### TASK ITEM
Set down the entries below exactly; drop the pictures.

### EXTRACTED MATERIAL
┏━━
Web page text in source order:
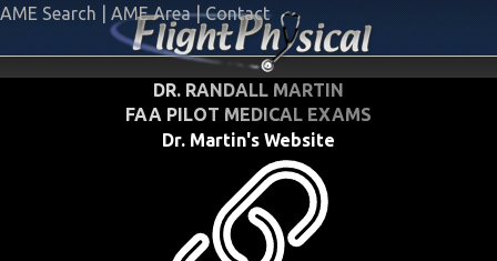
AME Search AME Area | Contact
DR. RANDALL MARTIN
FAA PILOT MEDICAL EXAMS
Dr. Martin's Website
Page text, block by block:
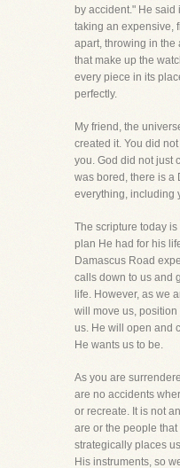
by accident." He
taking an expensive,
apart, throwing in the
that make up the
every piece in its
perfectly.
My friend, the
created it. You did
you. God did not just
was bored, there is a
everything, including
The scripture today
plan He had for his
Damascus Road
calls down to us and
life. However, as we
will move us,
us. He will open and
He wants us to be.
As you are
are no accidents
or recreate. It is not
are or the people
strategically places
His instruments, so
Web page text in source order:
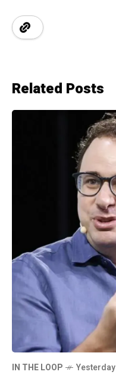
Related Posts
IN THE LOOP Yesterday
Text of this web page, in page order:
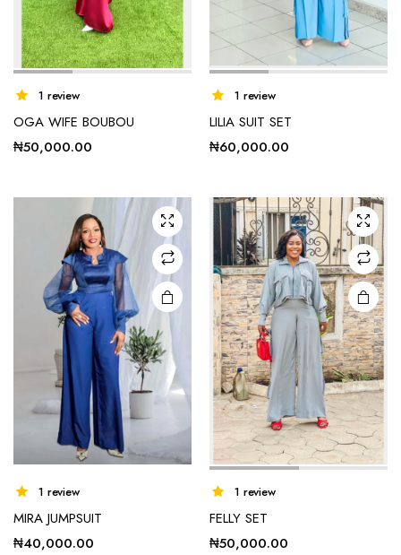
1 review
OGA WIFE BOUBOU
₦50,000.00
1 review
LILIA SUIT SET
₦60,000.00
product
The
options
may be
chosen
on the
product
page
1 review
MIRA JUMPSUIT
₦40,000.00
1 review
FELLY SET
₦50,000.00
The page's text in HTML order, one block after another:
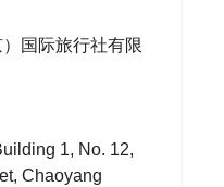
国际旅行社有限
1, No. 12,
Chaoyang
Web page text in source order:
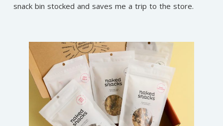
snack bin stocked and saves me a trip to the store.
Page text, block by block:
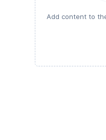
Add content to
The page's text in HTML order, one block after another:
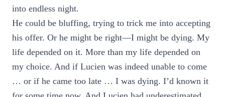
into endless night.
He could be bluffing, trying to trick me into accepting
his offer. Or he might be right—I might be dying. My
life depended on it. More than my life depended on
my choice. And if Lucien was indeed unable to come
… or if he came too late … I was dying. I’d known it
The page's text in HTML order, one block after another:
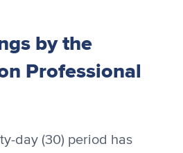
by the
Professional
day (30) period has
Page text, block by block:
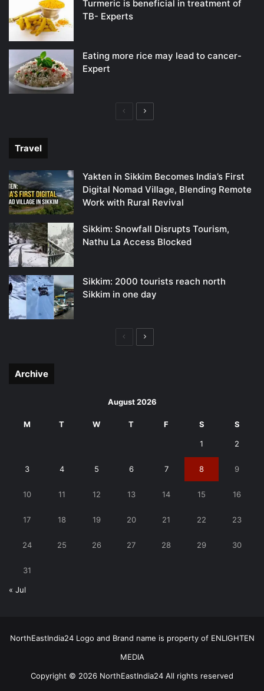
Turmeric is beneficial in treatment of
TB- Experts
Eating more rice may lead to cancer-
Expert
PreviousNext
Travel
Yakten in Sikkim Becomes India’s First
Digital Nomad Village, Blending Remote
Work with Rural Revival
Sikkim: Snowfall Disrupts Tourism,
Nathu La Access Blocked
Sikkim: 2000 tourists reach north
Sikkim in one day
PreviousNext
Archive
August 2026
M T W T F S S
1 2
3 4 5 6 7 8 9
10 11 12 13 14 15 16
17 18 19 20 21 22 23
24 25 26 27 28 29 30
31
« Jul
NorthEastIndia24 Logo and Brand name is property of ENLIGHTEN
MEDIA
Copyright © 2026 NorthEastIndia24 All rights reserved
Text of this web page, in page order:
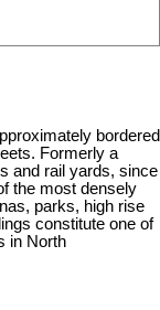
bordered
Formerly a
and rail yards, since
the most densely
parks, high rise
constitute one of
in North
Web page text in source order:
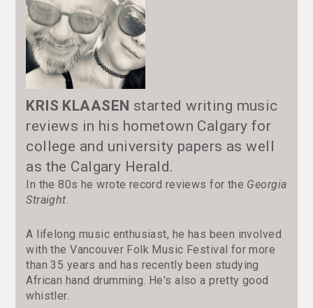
┗━━
### EXERCISE SOLUTION
Web page text in source order:
AME Search AME Area | Contact
DR. RANDALL MARTIN
FAA PILOT MEDICAL EXAMS
Dr. Martin's Website
Page text, block by block:
by accident." He
taking an expensive,
apart, throwing in the
that make up the
every piece in its
perfectly.
My friend, the
created it. You did
you. God did not just
was bored, there is a
everything, including
The scripture today
plan He had for his
Damascus Road
calls down to us and
life. However, as we
will move us,
us. He will open and
He wants us to be.
As you are
are no accidents
or recreate. It is not
are or the people
strategically places
His instruments, so
Web page text in source order:
Related Posts
IN THE LOOP Yesterday
Text of this web page, in page order:
1 review
OGA WIFE BOUBOU
₦50,000.00
1 review
LILIA SUIT SET
₦60,000.00
product
The
options
may be
chosen
on the
product
page
1 review
MIRA JUMPSUIT
₦40,000.00
1 review
FELLY SET
₦50,000.00
The page's text in HTML order, one block after another:
国际旅行社有限
1, No. 12,
Chaoyang
Web page text in source order:
snack bin stocked and saves me a trip to the store.
Page text, block by block:
Add content to
The page's text in HTML order, one block after another:
into endless night.
He could be bluffing, trying to trick me into accepting
his offer. Or he might be right—I might be dying. My
life depended on it. More than my life depended on
my choice. And if Lucien was indeed unable to come
… or if he came too late … I was dying. I’d known it
The page's text in HTML order, one block after another:
by the
Professional
day (30) period has
Page text, block by block:
Turmeric is beneficial in treatment of
TB- Experts
Eating more rice may lead to cancer-
Expert
PreviousNext
Travel
Yakten in Sikkim Becomes India’s First
Digital Nomad Village, Blending Remote
Work with Rural Revival
Sikkim: Snowfall Disrupts Tourism,
Nathu La Access Blocked
Sikkim: 2000 tourists reach north
Sikkim in one day
PreviousNext
Archive
August 2026
M T W T F S S
1 2
3 4 5 6 7 8 9
10 11 12 13 14 15 16
17 18 19 20 21 22 23
24 25 26 27 28 29 30
31
« Jul
NorthEastIndia24 Logo and Brand name is property of ENLIGHTEN
MEDIA
Copyright © 2026 NorthEastIndia24 All rights reserved
Text of this web page, in page order:
bordered
Formerly a
and rail yards, since
the most densely
parks, high rise
constitute one of
in North
Web page text in source order:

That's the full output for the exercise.